-
Notifications
You must be signed in to change notification settings - Fork 1.4k
Description
What happened?
- ✋ I have searched the open/closed issues and my issue is not listed.
Some small Spark jobs, lasting from tens of seconds to a little over a minute, may have one driver and four executors. With limited Spark Operator resources (around 2 cores and 4GB), and 20 jobs running continuously, the Spark Operator may classify correctly exited jobs as failed. This is because when the Spark Operator is slow in processing events in the queue, it queries the driver pod and finds it missing, thus setting the app status to failed.
I'd like to ask the experts: is this how Spark Operator is designed? Are there any ways to avoid this situation? In practice, we try to alleviate this problem by increasing the operator's resources, but it doesn't feel like a reasonable choice.
I checked the code in branch 2.2.1 and found that the strawberry's conditional logic still checks whether the driver's POD exists.
Reproduction Code
func (c *Controller) getAndUpdateDriverState(app *v1beta2.SparkApplication) error {
// Either the driver pod doesn't exist yet or its name has not been updated.

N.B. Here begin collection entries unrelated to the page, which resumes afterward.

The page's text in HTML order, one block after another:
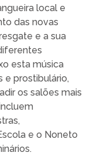
local e
das novas
e a sua
esta música
e prostibulário,
os salões mais
e o Noneto
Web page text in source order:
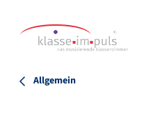
Allgemein
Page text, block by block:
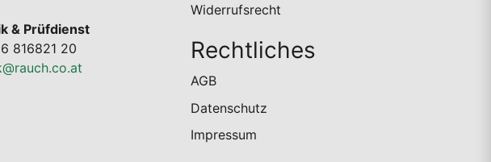
& Prüfdienst
816821 20
Widerrufsrecht
Rechtliches
AGB
Datenschutz
Impressum
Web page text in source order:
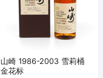
山崎 1986-2003 雪莉桶
金花标

if app.Status.DriverInfo.PodName == "" {
return fmt.Errorf("empty driver pod name with application state %s", app.Status.AppState.State)
}
driverPod, err := c.getDriverPod(app)
if err != nil {
return err
}
if driverPod == nil {
app.Status.AppState.ErrorMessage = "driver pod not found"
app.Status.AppState.State = v1beta2.FailingState
app.Status.TerminationTime = metav1.Now()
return nil
}
Expected behavior
The app status can be correctly determined.
Actual behavior
Error in judgment
Environment & Versions
- Kubernetes Version: 1.24
- Spark Operator Version: 1.1.25
- Apache Spark Version: 3.4.1
Additional context
No response
Impacted by this bug?
Give it a 👍 We prioritize the issues with most 👍
The app's final status determination failed, impacting usability.